#### RAW DATA:
______________________________

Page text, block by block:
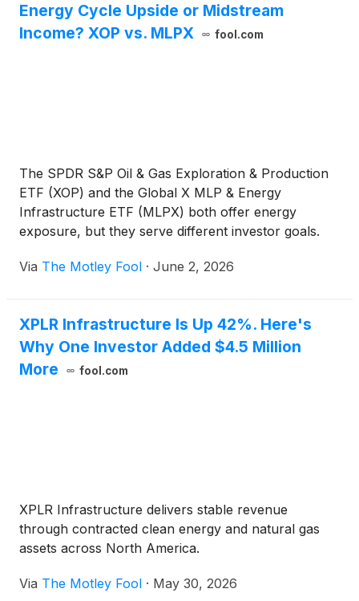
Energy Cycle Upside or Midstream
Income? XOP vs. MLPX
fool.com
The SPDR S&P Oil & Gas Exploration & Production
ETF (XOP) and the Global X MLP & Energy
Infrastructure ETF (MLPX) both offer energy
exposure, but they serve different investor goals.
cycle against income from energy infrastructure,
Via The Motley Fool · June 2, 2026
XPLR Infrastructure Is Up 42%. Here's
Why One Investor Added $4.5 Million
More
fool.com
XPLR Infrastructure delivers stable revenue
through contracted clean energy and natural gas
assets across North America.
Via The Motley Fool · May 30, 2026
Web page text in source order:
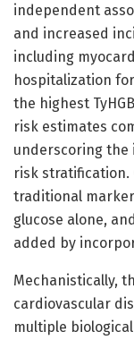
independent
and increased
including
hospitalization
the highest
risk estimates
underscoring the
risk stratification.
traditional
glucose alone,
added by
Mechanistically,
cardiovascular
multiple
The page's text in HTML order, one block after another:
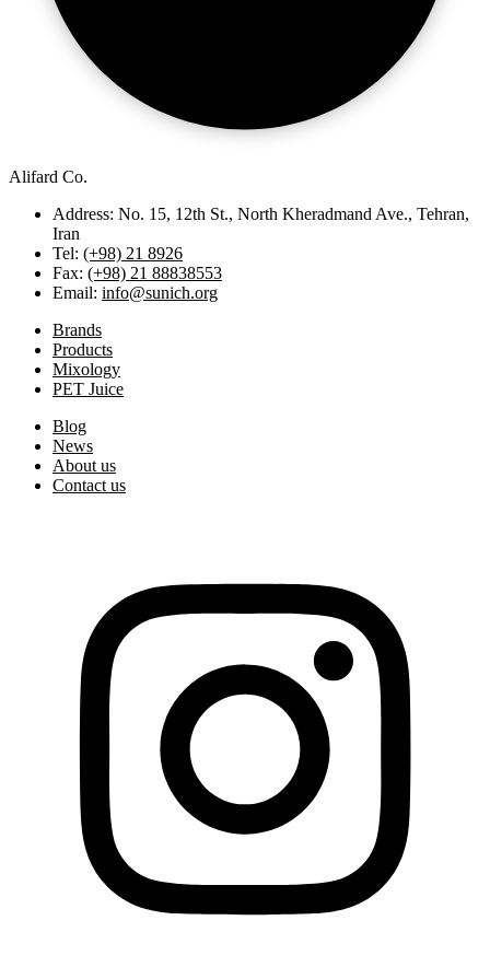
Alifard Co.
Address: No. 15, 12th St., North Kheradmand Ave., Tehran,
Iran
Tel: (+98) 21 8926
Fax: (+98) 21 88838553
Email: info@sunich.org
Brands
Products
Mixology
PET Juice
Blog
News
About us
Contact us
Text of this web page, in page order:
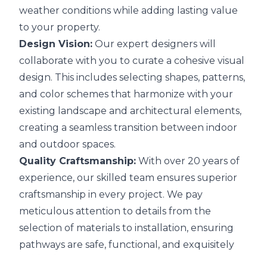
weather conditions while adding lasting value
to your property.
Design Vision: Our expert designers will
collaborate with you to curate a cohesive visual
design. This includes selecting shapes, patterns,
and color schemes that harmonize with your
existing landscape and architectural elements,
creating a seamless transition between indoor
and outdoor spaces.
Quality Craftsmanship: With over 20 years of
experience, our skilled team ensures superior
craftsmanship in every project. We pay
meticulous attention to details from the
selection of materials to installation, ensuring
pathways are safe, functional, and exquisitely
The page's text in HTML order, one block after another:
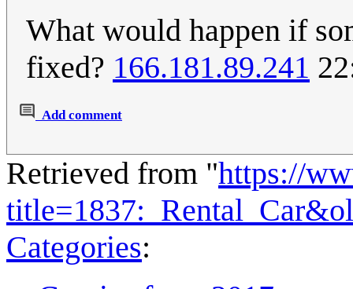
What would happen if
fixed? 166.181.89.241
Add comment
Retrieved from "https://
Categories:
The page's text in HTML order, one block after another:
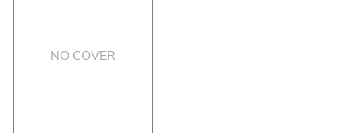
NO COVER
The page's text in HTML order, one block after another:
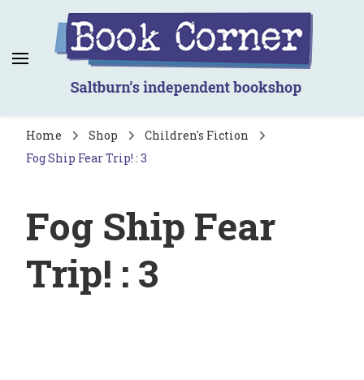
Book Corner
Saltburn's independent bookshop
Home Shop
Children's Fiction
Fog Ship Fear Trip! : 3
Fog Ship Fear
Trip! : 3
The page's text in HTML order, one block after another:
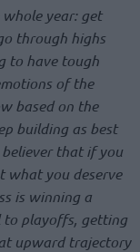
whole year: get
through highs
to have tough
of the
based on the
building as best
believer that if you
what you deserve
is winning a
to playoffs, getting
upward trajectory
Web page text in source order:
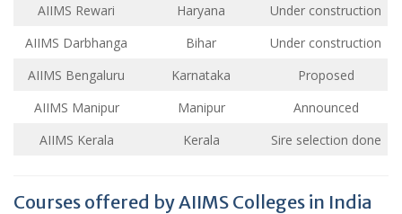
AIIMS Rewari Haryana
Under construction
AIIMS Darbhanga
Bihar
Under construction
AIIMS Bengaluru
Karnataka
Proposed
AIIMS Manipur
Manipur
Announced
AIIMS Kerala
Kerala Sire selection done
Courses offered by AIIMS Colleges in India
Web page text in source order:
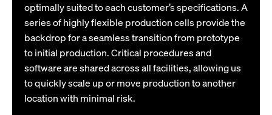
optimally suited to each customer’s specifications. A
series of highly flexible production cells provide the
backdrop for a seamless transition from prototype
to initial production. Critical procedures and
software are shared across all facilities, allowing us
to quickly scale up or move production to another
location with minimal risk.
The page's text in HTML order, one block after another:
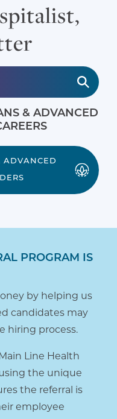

______________________________

#### TRY IT:
Your task is to set down each line above verbatim while excluding the pictures.

#### RESPONSE AREA:
Page text, block by block:
Energy Cycle Upside or Midstream
Income? XOP vs. MLPX
fool.com
The SPDR S&P Oil & Gas Exploration & Production
ETF (XOP) and the Global X MLP & Energy
Infrastructure ETF (MLPX) both offer energy
exposure, but they serve different investor goals.
cycle against income from energy infrastructure,
Via The Motley Fool · June 2, 2026
XPLR Infrastructure Is Up 42%. Here's
Why One Investor Added $4.5 Million
More
fool.com
XPLR Infrastructure delivers stable revenue
through contracted clean energy and natural gas
assets across North America.
Via The Motley Fool · May 30, 2026
Web page text in source order:
independent
and increased
including
hospitalization
the highest
risk estimates
underscoring the
risk stratification.
traditional
glucose alone,
added by
Mechanistically,
cardiovascular
multiple
The page's text in HTML order, one block after another:
Alifard Co.
Address: No. 15, 12th St., North Kheradmand Ave., Tehran,
Iran
Tel: (+98) 21 8926
Fax: (+98) 21 88838553
Email: info@sunich.org
Brands
Products
Mixology
PET Juice
Blog
News
About us
Contact us
Text of this web page, in page order:
weather conditions while adding lasting value
to your property.
Design Vision: Our expert designers will
collaborate with you to curate a cohesive visual
design. This includes selecting shapes, patterns,
and color schemes that harmonize with your
existing landscape and architectural elements,
creating a seamless transition between indoor
and outdoor spaces.
Quality Craftsmanship: With over 20 years of
experience, our skilled team ensures superior
craftsmanship in every project. We pay
meticulous attention to details from the
selection of materials to installation, ensuring
pathways are safe, functional, and exquisitely
The page's text in HTML order, one block after another:
What would happen if
fixed? 166.181.89.241
Add comment
Retrieved from "https://
Categories:
The page's text in HTML order, one block after another:
NO COVER
The page's text in HTML order, one block after another:
Book Corner
Saltburn's independent bookshop
Home Shop
Children's Fiction
Fog Ship Fear Trip! : 3
Fog Ship Fear
Trip! : 3
The page's text in HTML order, one block after another:
whole year: get
through highs
to have tough
of the
based on the
building as best
believer that if you
what you deserve
is winning a
to playoffs, getting
upward trajectory
Web page text in source order:
AIIMS Rewari Haryana
Under construction
AIIMS Darbhanga
Bihar
Under construction
AIIMS Bengaluru
Karnataka
Proposed
AIIMS Manipur
Manipur
Announced
AIIMS Kerala
Kerala Sire selection done
Courses offered by AIIMS Colleges in India
Web page text in source order:
optimally suited to each customer’s specifications. A
series of highly flexible production cells provide the
backdrop for a seamless transition from prototype
to initial production. Critical procedures and
software are shared across all facilities, allowing us
to quickly scale up or move production to another
location with minimal risk.
The page's text in HTML order, one block after another:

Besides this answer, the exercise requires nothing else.